> Given records:
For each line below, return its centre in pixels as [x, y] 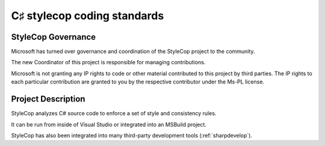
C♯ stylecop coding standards [88, 16]
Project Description [48, 99]
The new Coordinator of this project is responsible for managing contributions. [108, 62]
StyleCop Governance [54, 37]
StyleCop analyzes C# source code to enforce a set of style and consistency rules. [114, 114]
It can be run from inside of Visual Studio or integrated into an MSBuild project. [109, 124]
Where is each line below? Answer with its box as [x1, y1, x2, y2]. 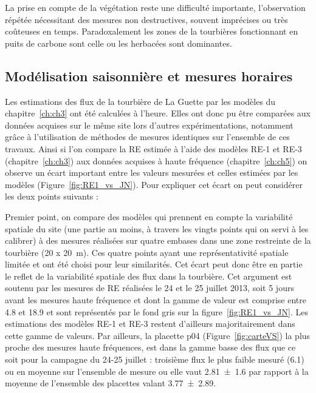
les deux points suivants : [5, 190, 98, 203]
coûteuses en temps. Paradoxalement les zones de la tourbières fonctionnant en [5, 25, 298, 38]
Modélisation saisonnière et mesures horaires [5, 66, 293, 85]
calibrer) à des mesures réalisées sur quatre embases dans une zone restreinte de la [5, 234, 311, 247]
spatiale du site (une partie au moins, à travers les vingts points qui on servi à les [5, 222, 309, 235]
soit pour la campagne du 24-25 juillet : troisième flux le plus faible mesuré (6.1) [5, 353, 304, 366]
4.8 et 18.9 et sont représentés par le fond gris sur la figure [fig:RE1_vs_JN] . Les [5, 305, 308, 318]
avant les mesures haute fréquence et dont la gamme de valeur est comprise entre [5, 294, 306, 306]
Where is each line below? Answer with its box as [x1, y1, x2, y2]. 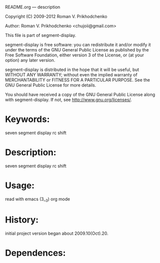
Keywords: [5, 114, 50, 125]
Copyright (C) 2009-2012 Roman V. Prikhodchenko [5, 14, 107, 19]
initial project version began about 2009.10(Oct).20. [5, 230, 109, 236]
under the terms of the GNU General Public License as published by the [5, 47, 149, 53]
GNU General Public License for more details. [5, 82, 97, 88]
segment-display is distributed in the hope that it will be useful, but [5, 67, 140, 72]
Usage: [5, 180, 35, 191]
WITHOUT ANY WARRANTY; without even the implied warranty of [5, 72, 138, 77]
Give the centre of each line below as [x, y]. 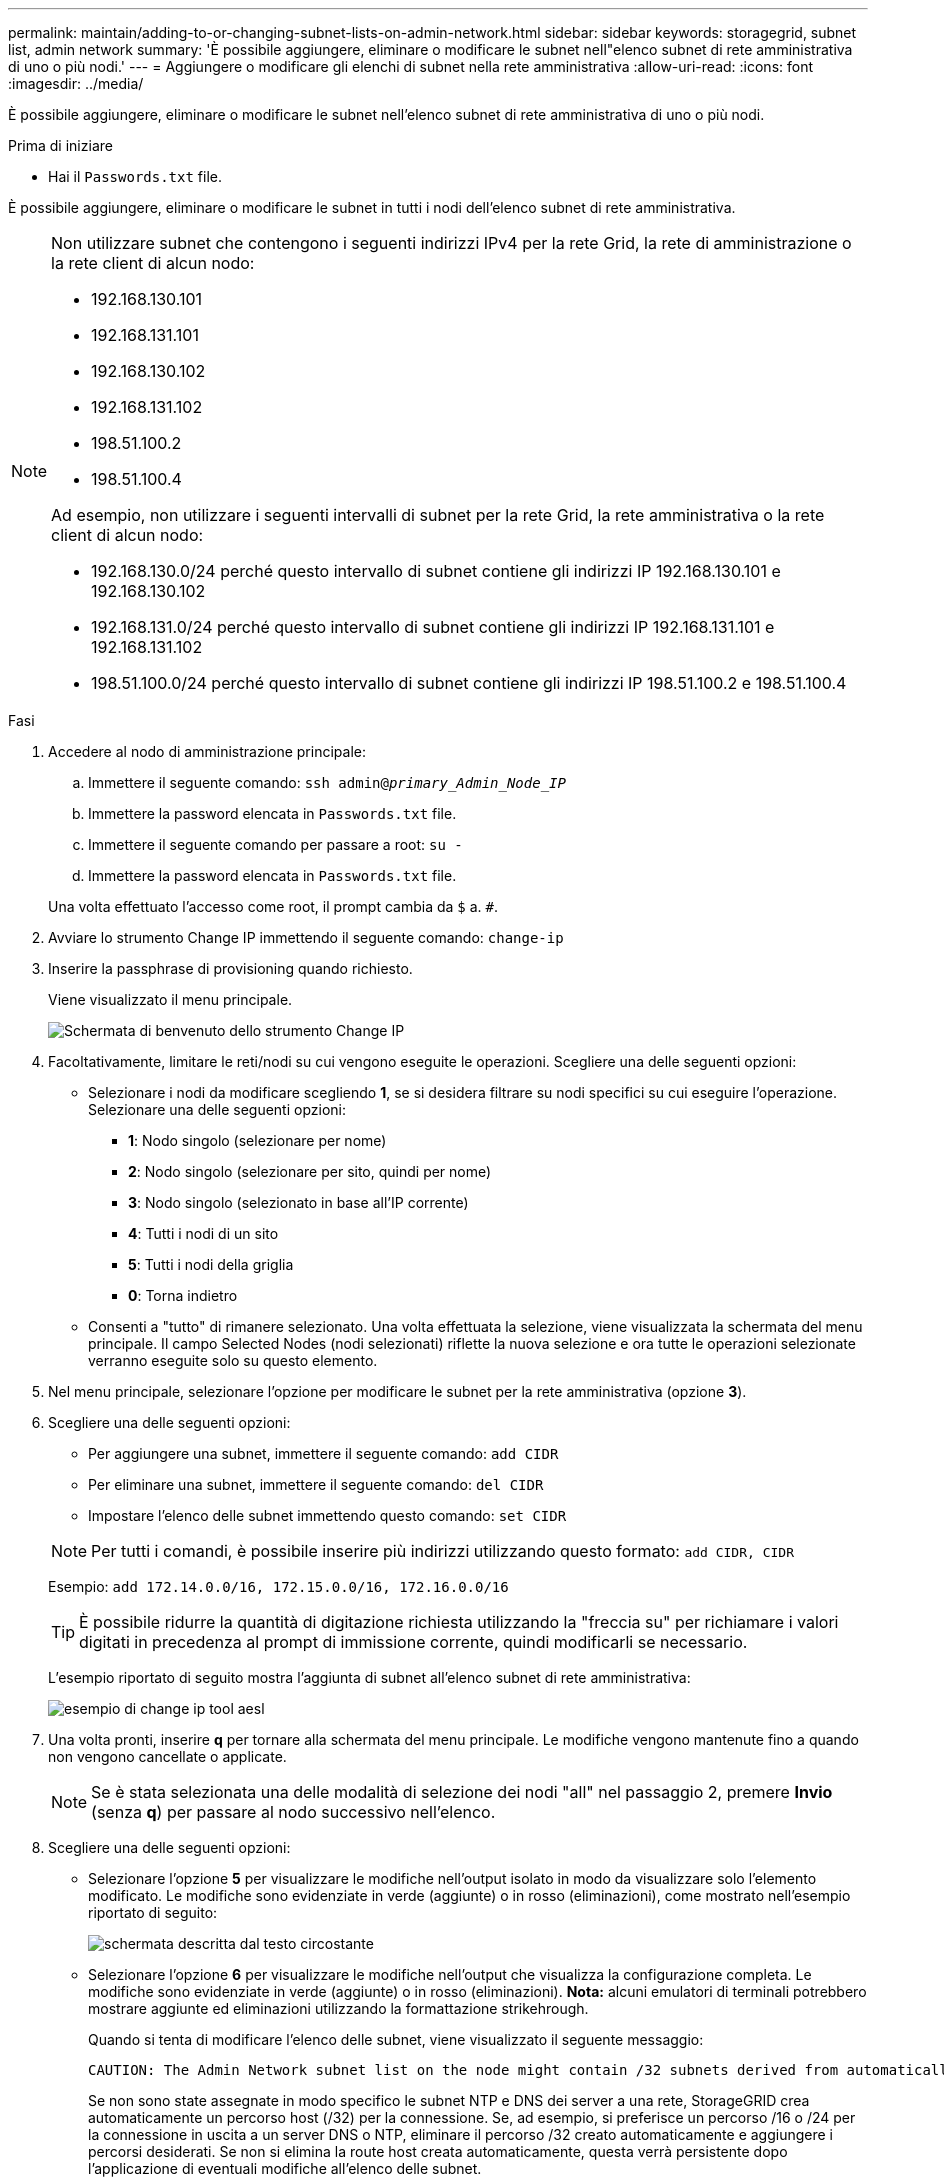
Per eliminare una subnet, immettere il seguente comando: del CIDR [316, 1484]
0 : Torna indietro [183, 1295]
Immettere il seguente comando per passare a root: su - [275, 844]
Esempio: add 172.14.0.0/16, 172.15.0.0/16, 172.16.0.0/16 [278, 1586]
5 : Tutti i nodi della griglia [211, 1264]
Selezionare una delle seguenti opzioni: [217, 1109]
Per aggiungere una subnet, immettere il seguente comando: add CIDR [323, 1453]
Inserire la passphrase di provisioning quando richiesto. [230, 968]
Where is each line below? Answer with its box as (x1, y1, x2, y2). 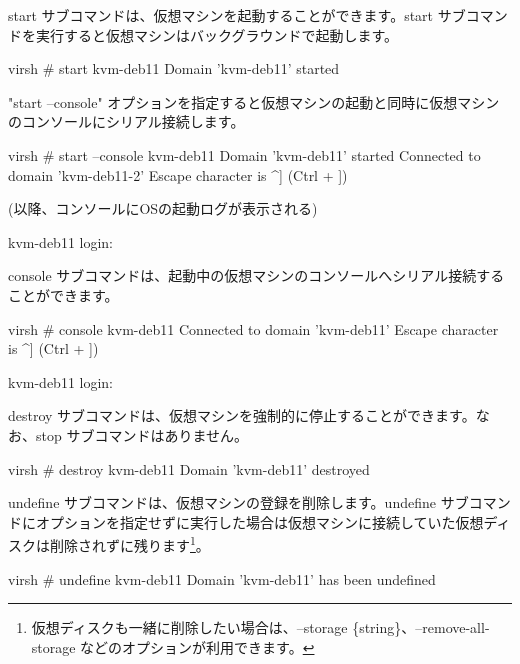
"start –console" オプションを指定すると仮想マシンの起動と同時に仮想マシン (8, 91, 500, 112)
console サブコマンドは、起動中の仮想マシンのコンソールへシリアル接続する (8, 265, 505, 286)
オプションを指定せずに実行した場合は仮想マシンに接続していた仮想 (35, 511, 484, 532)
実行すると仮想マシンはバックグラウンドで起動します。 (35, 24, 399, 45)
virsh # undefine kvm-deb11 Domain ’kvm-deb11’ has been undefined (8, 568, 436, 589)
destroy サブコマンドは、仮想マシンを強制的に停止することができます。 (8, 405, 476, 426)
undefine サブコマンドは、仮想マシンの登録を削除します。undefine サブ (8, 492, 469, 513)
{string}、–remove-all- (352, 617, 490, 638)
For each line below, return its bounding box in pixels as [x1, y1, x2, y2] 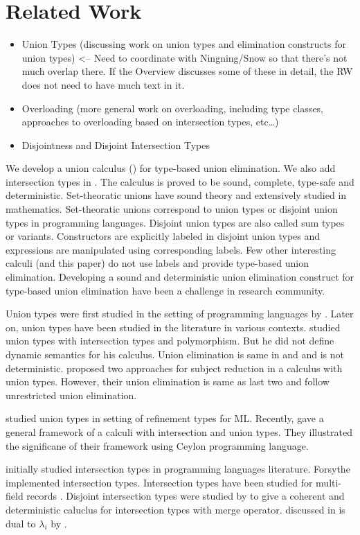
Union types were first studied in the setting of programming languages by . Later [6, 306, 354, 321]
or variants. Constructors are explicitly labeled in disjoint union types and [6, 229, 321, 243]
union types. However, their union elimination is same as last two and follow [6, 374, 330, 389]
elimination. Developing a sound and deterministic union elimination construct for [6, 270, 354, 284]
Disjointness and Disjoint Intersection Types [21, 137, 210, 152]
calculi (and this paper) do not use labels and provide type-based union [6, 256, 309, 270]
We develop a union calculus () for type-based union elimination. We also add [6, 161, 336, 175]
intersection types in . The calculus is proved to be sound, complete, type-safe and [6, 174, 354, 188]
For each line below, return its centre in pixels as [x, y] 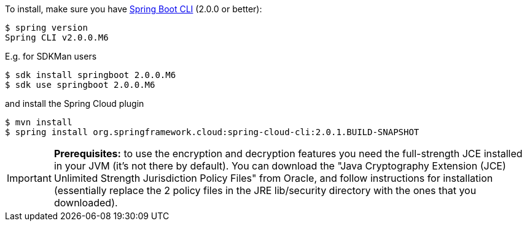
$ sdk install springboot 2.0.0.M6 [91, 75]
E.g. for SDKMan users [51, 56]
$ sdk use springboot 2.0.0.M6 [80, 85]
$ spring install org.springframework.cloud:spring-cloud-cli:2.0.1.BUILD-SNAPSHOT [212, 132]
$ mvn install [39, 122]
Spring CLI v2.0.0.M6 [57, 37]
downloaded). [86, 203]
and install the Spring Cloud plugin [75, 103]
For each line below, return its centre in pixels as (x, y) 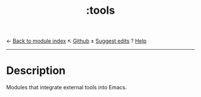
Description (36, 71)
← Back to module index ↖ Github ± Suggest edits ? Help (76, 41)
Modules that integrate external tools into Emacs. (67, 87)
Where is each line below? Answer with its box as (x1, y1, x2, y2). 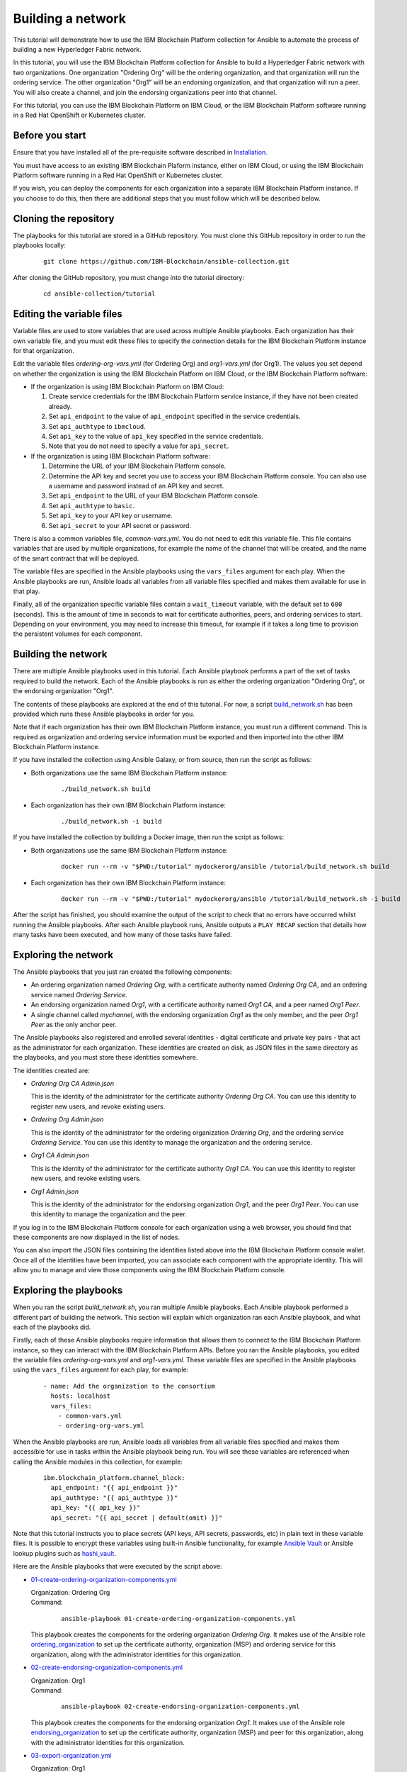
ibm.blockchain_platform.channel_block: (43, 1474, 185, 1481)
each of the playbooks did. (13, 1323, 91, 1331)
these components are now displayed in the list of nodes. (13, 1233, 180, 1242)
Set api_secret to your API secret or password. (48, 521, 191, 529)
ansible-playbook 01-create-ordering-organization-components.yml (61, 1615, 297, 1622)
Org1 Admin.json (30, 1187, 79, 1196)
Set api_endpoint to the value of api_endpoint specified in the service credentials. (48, 412, 301, 421)
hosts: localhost (50, 1392, 111, 1400)
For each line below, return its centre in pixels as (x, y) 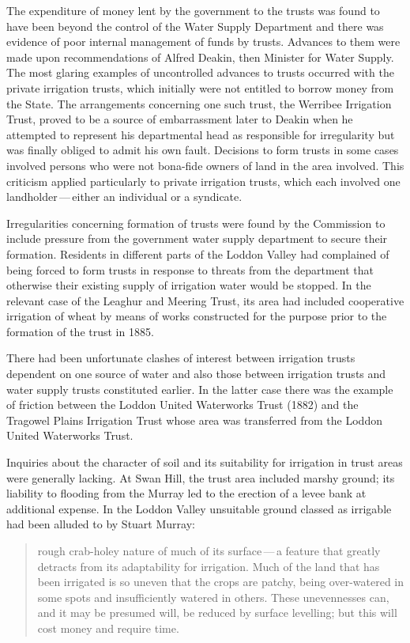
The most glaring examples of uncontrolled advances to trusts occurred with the (200, 72)
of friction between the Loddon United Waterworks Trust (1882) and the (182, 405)
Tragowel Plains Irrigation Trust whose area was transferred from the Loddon (194, 420)
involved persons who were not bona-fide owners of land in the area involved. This (205, 165)
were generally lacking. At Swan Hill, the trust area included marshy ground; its (201, 477)
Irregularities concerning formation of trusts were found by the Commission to (196, 223)
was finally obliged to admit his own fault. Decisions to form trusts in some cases (203, 150)
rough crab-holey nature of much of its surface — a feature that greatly (209, 550)
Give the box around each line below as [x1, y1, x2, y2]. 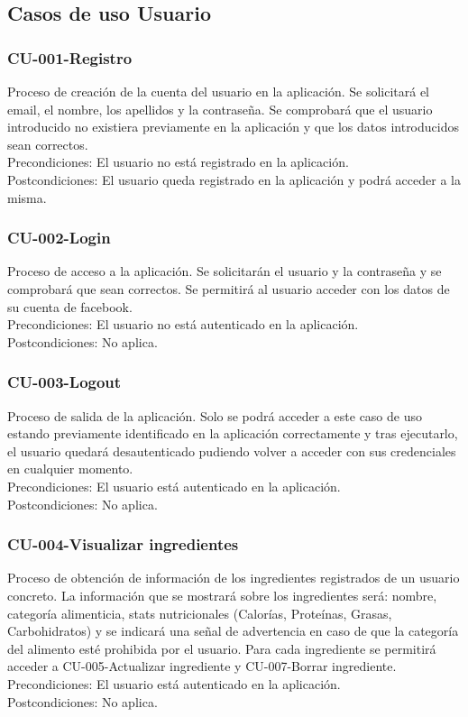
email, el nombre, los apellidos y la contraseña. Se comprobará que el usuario [7, 99, 433, 118]
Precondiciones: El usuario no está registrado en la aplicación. [7, 152, 349, 171]
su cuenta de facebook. [7, 297, 133, 316]
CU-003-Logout [7, 371, 122, 393]
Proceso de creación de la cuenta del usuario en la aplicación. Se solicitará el [7, 82, 429, 100]
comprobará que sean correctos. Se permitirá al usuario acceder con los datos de [7, 279, 450, 298]
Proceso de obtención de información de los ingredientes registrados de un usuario [7, 568, 460, 587]
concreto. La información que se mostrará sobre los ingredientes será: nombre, [7, 585, 437, 604]
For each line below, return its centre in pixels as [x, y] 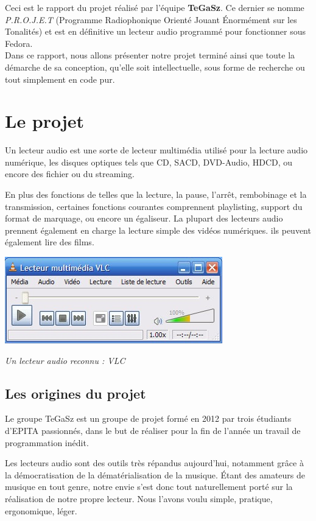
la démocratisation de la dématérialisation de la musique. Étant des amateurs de [155, 474]
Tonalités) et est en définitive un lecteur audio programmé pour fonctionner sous [156, 31]
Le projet [45, 121]
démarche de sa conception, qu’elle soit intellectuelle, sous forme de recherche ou [155, 67]
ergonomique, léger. [41, 510]
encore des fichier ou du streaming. [70, 174]
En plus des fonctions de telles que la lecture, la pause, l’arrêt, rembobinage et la [156, 194]
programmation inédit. [47, 442]

> Task directions:
In transcribing the listing, keep each word as it is and drop the pictures.

> Output below:
For each line below, return its centre in pixels as [x, y] 
C♯ stylecop coding standards [88, 16]
Project Description [48, 99]
The new Coordinator of this project is responsible for managing contributions. [108, 62]
StyleCop Governance [54, 37]
StyleCop analyzes C# source code to enforce a set of style and consistency rules. [114, 114]
It can be run from inside of Visual Studio or integrated into an MSBuild project. [109, 124]
Where is each line below? Answer with its box as [x1, y1, x2, y2]. 
les deux points suivants : [5, 190, 98, 203]
coûteuses en temps. Paradoxalement les zones de la tourbières fonctionnant en [5, 25, 298, 38]
Modélisation saisonnière et mesures horaires [5, 66, 293, 85]
calibrer) à des mesures réalisées sur quatre embases dans une zone restreinte de la [5, 234, 311, 247]
spatiale du site (une partie au moins, à travers les vingts points qui on servi à les [5, 222, 309, 235]
soit pour la campagne du 24-25 juillet : troisième flux le plus faible mesuré (6.1) [5, 353, 304, 366]
4.8 et 18.9 et sont représentés par le fond gris sur la figure [fig:RE1_vs_JN] . Les [5, 305, 308, 318]
avant les mesures haute fréquence et dont la gamme de valeur est comprise entre [5, 294, 306, 306]
Where is each line below? Answer with its box as [x1, y1, x2, y2]. 
Keywords: [5, 114, 50, 125]
Copyright (C) 2009-2012 Roman V. Prikhodchenko [5, 14, 107, 19]
initial project version began about 2009.10(Oct).20. [5, 230, 109, 236]
under the terms of the GNU General Public License as published by the [5, 47, 149, 53]
GNU General Public License for more details. [5, 82, 97, 88]
segment-display is distributed in the hope that it will be useful, but [5, 67, 140, 72]
Usage: [5, 180, 35, 191]
WITHOUT ANY WARRANTY; without even the implied warranty of [5, 72, 138, 77]
Give the centre of each line below as [x, y]. 
Per eliminare una subnet, immettere il seguente comando: del CIDR [316, 1484]
0 : Torna indietro [183, 1295]
Immettere il seguente comando per passare a root: su - [275, 844]
Esempio: add 172.14.0.0/16, 172.15.0.0/16, 172.16.0.0/16 [278, 1586]
5 : Tutti i nodi della griglia [211, 1264]
Selezionare una delle seguenti opzioni: [217, 1109]
Per aggiungere una subnet, immettere il seguente comando: add CIDR [323, 1453]
Inserire la passphrase di provisioning quando richiesto. [230, 968]
Where is each line below? Answer with its box as (x1, y1, x2, y2). 
"start –console" オプションを指定すると仮想マシンの起動と同時に仮想マシン (8, 91, 500, 112)
console サブコマンドは、起動中の仮想マシンのコンソールへシリアル接続する (8, 265, 505, 286)
オプションを指定せずに実行した場合は仮想マシンに接続していた仮想 (35, 511, 484, 532)
実行すると仮想マシンはバックグラウンドで起動します。 (35, 24, 399, 45)
virsh # undefine kvm-deb11 Domain ’kvm-deb11’ has been undefined (8, 568, 436, 589)
destroy サブコマンドは、仮想マシンを強制的に停止することができます。 (8, 405, 476, 426)
undefine サブコマンドは、仮想マシンの登録を削除します。undefine サブ (8, 492, 469, 513)
{string}、–remove-all- (352, 617, 490, 638)
For each line below, return its bounding box in pixels as [x1, y1, x2, y2] 
Union types were first studied in the setting of programming languages by . Later [6, 306, 354, 321]
or variants. Constructors are explicitly labeled in disjoint union types and [6, 229, 321, 243]
union types. However, their union elimination is same as last two and follow [6, 374, 330, 389]
elimination. Developing a sound and deterministic union elimination construct for [6, 270, 354, 284]
Disjointness and Disjoint Intersection Types [21, 137, 210, 152]
calculi (and this paper) do not use labels and provide type-based union [6, 256, 309, 270]
We develop a union calculus () for type-based union elimination. We also add [6, 161, 336, 175]
intersection types in . The calculus is proved to be sound, complete, type-safe and [6, 174, 354, 188]
For each line below, return its centre in pixels as [x, y] 
$ sdk install springboot 2.0.0.M6 [91, 75]
E.g. for SDKMan users [51, 56]
$ sdk use springboot 2.0.0.M6 [80, 85]
$ spring install org.springframework.cloud:spring-cloud-cli:2.0.1.BUILD-SNAPSHOT [212, 132]
$ mvn install [39, 122]
Spring CLI v2.0.0.M6 [57, 37]
downloaded). [86, 203]
and install the Spring Cloud plugin [75, 103]
For each line below, return its centre in pixels as (x, y) 
Description (36, 71)
← Back to module index ↖ Github ± Suggest edits ? Help (76, 41)
Modules that integrate external tools into Emacs. (67, 87)
Where is each line below? Answer with its box as (x1, y1, x2, y2). 
ibm.blockchain_platform.channel_block: (43, 1474, 185, 1481)
each of the playbooks did. (13, 1323, 91, 1331)
these components are now displayed in the list of nodes. (13, 1233, 180, 1242)
Set api_secret to your API secret or password. (48, 521, 191, 529)
ansible-playbook 01-create-ordering-organization-components.yml (61, 1615, 297, 1622)
Org1 Admin.json (30, 1187, 79, 1196)
Set api_endpoint to the value of api_endpoint specified in the service credentials. (48, 412, 301, 421)
hosts: localhost (50, 1392, 111, 1400)
For each line below, return its centre in pixels as (x, y) 
The most glaring examples of uncontrolled advances to trusts occurred with the (200, 72)
of friction between the Loddon United Waterworks Trust (1882) and the (182, 405)
Tragowel Plains Irrigation Trust whose area was transferred from the Loddon (194, 420)
involved persons who were not bona-fide owners of land in the area involved. This (205, 165)
were generally lacking. At Swan Hill, the trust area included marshy ground; its (201, 477)
Irregularities concerning formation of trusts were found by the Commission to (196, 223)
was finally obliged to admit his own fault. Decisions to form trusts in some cases (203, 150)
rough crab-holey nature of much of its surface — a feature that greatly (209, 550)
Give the box around each line below as [x1, y1, x2, y2]. 
email, el nombre, los apellidos y la contraseña. Se comprobará que el usuario [7, 99, 433, 118]
Precondiciones: El usuario no está registrado en la aplicación. [7, 152, 349, 171]
su cuenta de facebook. [7, 297, 133, 316]
CU-003-Logout [7, 371, 122, 393]
Proceso de creación de la cuenta del usuario en la aplicación. Se solicitará el [7, 82, 429, 100]
comprobará que sean correctos. Se permitirá al usuario acceder con los datos de [7, 279, 450, 298]
Proceso de obtención de información de los ingredientes registrados de un usuario [7, 568, 460, 587]
concreto. La información que se mostrará sobre los ingredientes será: nombre, [7, 585, 437, 604]
For each line below, return its centre in pixels as [x, y] 
la démocratisation de la dématérialisation de la musique. Étant des amateurs de [155, 474]
Tonalités) et est en définitive un lecteur audio programmé pour fonctionner sous [156, 31]
Le projet [45, 121]
démarche de sa conception, qu’elle soit intellectuelle, sous forme de recherche ou [155, 67]
ergonomique, léger. [41, 510]
encore des fichier ou du streaming. [70, 174]
En plus des fonctions de telles que la lecture, la pause, l’arrêt, rembobinage et la [156, 194]
programmation inédit. [47, 442]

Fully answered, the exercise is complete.